Abstract

Brazos County, which lies roughly in the center of eastern Texas, contributed significantly to the region's notorious history of racial violence. Cynthia Skove Nevels examines that history in Lynching to Belong. Nevels's primary thesis is that European immigrant groups residing in Brazos County participated in the lynching culture in order to demonstrate their “whiteness” and to distinguish themselves from the truly disadvantaged African American population. One does not need to agree with the broader conclusions that Nevels draws from her evidence to appreciate the path that she has taken to reach them. Through careful archival research, Nevels provides a fascinating and compelling social history of Brazos County. She weaves an interesting story of frontier expansion, local politics, economic development, demographic change, and mob violence against African Americans.
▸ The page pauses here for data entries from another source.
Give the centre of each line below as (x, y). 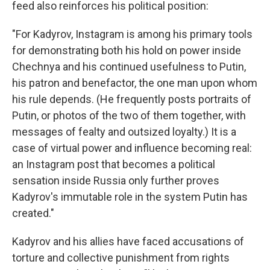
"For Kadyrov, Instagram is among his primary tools (132, 34)
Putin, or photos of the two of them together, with (129, 115)
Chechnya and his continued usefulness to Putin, (129, 67)
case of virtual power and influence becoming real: (132, 148)
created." (33, 213)
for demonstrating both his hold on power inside (127, 50)
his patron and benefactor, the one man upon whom (135, 83)
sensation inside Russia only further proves (116, 181)
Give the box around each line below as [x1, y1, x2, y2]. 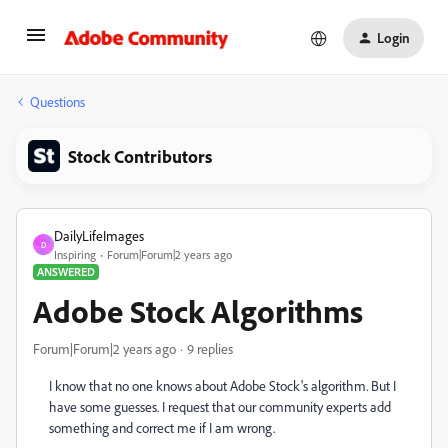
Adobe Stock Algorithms [33, 291, 363, 331]
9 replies [187, 340, 233, 357]
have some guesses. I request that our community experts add [49, 398, 391, 415]
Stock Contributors [68, 145, 212, 167]
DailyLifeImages [54, 227, 144, 244]
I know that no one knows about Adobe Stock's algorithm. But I [49, 377, 396, 394]
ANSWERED [37, 264, 95, 279]
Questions [30, 93, 85, 110]
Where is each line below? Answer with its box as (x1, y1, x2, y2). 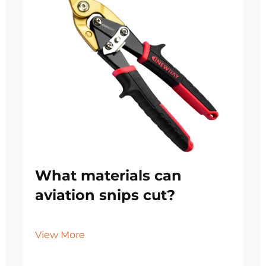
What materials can (35, 167, 182, 184)
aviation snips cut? (35, 186, 175, 204)
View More (35, 229, 85, 240)
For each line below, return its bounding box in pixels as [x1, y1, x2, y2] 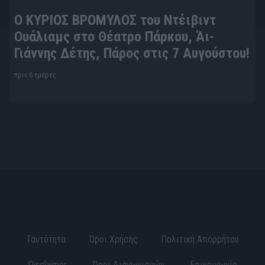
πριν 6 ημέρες [14, 70, 56, 79]
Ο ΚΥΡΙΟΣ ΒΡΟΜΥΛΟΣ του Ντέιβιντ [14, 11, 216, 28]
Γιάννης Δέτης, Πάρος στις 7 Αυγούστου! [14, 44, 250, 62]
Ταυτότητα [25, 233, 66, 245]
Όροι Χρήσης [89, 233, 138, 245]
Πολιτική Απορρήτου [161, 233, 240, 245]
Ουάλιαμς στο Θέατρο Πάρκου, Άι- [14, 28, 215, 45]
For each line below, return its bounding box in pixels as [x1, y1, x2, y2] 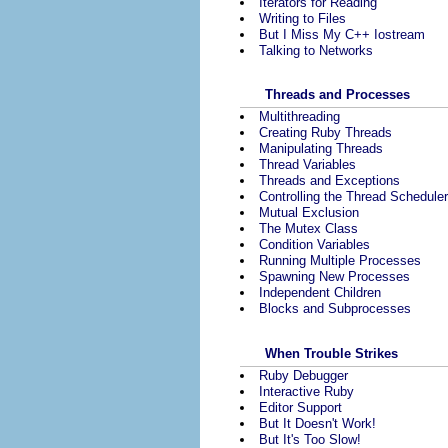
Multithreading [259, 109, 340, 125]
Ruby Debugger [259, 367, 348, 383]
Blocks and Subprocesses [259, 301, 411, 317]
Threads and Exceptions [259, 173, 400, 189]
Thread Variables [259, 157, 356, 173]
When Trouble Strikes [265, 345, 398, 361]
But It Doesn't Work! [259, 415, 376, 431]
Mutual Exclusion [259, 205, 359, 221]
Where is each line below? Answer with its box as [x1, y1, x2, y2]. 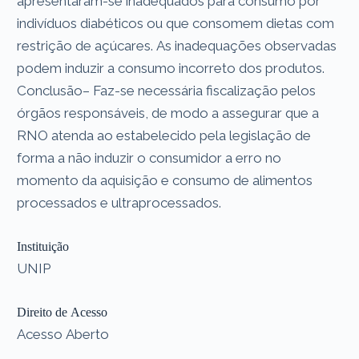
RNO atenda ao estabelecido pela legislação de [17, 127, 312, 143]
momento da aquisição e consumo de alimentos [17, 171, 313, 188]
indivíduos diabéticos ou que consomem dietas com [17, 14, 335, 31]
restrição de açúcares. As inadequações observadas [17, 37, 337, 54]
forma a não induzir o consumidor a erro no [17, 149, 282, 166]
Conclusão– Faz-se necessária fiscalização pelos [17, 82, 317, 99]
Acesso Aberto [17, 325, 110, 342]
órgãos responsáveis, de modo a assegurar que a [17, 104, 320, 121]
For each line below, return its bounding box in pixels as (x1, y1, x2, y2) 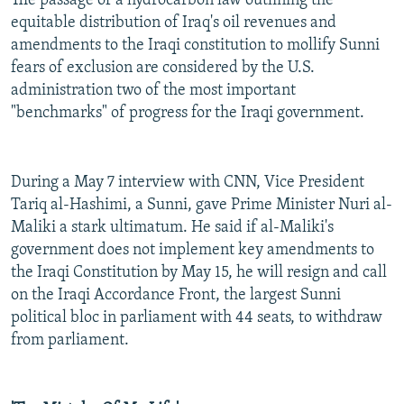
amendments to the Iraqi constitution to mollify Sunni (11, 37, 380, 55)
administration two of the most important (11, 82, 296, 100)
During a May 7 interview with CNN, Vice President (11, 174, 364, 192)
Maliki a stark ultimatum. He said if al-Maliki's (11, 219, 334, 237)
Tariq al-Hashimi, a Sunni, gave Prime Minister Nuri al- (11, 197, 392, 215)
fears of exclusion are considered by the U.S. (11, 60, 315, 78)
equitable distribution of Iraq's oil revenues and (11, 14, 336, 32)
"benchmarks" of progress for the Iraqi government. (11, 105, 364, 123)
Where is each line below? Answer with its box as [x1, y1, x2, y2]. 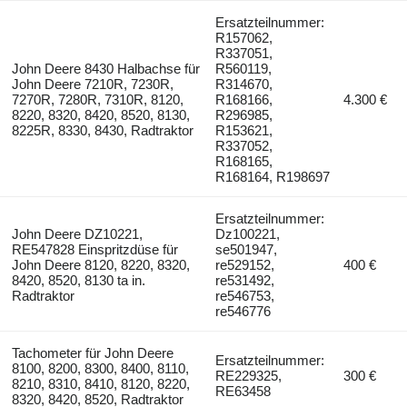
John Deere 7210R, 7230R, [11, 75, 174, 92]
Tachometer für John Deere [11, 344, 174, 361]
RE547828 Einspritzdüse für [11, 241, 178, 257]
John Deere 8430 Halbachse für [11, 60, 200, 76]
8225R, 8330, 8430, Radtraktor [11, 122, 194, 138]
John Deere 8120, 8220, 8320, [11, 256, 190, 273]
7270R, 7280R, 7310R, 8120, [11, 91, 184, 107]
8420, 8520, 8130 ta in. [11, 272, 145, 288]
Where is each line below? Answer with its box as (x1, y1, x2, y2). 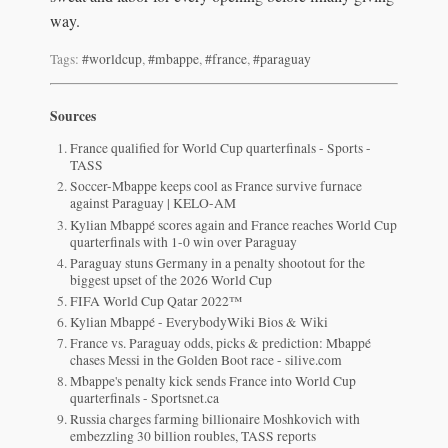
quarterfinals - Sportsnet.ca (70, 388, 220, 407)
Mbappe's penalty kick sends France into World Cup (70, 371, 357, 390)
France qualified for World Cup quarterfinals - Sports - (70, 139, 372, 158)
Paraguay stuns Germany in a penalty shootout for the (70, 253, 366, 272)
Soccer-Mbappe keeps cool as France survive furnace (70, 177, 363, 196)
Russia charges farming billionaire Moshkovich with (70, 410, 361, 429)
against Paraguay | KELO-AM (70, 194, 237, 213)
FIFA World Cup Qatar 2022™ (70, 291, 243, 310)
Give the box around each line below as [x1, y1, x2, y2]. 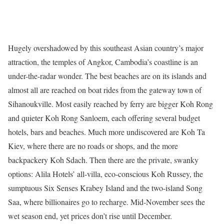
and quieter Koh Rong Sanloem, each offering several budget [8, 112, 200, 123]
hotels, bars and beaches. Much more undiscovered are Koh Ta [8, 126, 205, 137]
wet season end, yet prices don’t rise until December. [8, 210, 172, 221]
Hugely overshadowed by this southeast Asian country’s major [8, 42, 203, 53]
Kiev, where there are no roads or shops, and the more [8, 140, 178, 151]
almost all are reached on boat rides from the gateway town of [8, 84, 201, 95]
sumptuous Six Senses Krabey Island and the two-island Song [8, 182, 202, 193]
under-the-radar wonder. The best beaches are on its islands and [8, 70, 206, 81]
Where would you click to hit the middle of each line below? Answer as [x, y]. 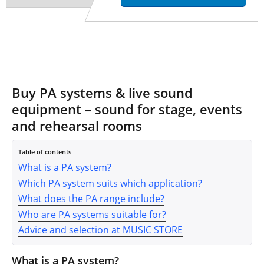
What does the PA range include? [91, 199]
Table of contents [45, 151]
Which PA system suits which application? [110, 183]
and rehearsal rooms [77, 126]
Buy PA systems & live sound [102, 93]
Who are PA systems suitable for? [92, 214]
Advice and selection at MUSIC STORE [100, 230]
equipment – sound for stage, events [127, 109]
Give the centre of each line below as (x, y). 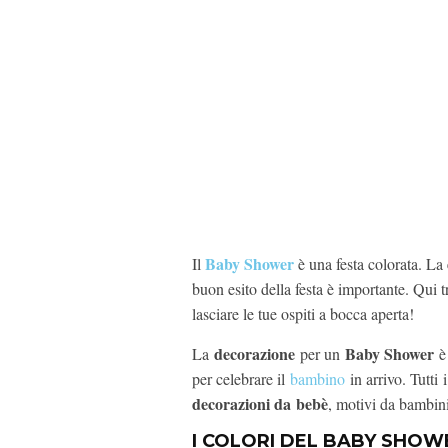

Central to this story is the arrival and settlement of four immigrant groups—Italians, Irish, Bohemians, and Jews. This focus is a significant contribution of Nevels's book to our understanding of southern history. According to Nevels, when those immigrant groups arrived in Brazos County their racial status was indeterminate. Upward socioeconomic mobility was one well-worn path that immigrants traveled to achieve full acceptance by the native-white majority population. A second, less wholesome, strategy for gaining acceptance was to embrace the violent, often deadly, subjugation of blacks in the area. For example, regarding the lynching of three black men who were extracted from the Bryan jail by a white mob, Nevels writes, “Both groups of instigators—Italian immigrants and Populist farmers—had much to gain through the lynching, though the Italians were by far the greater beneficiaries in the long run by the enhanced whiteness that the lynching conferred on them” (p. 93, emphasis added). Later, she notes, “For the Irish of Brazos County, racial violence helped to make their whiteness more visible than ever” (p. 96, emphasis added).